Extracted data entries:
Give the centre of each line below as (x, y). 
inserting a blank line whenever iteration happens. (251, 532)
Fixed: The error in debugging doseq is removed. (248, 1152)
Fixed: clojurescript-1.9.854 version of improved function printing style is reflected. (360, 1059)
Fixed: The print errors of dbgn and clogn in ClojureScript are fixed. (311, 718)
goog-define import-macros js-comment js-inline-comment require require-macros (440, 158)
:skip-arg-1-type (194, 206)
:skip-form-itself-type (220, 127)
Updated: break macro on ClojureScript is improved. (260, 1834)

### Exercise details
Out of the records above, pull the lines that include the word "type".

### Answer box
:skip-arg-1-type (194, 206)
:skip-form-itself-type (220, 127)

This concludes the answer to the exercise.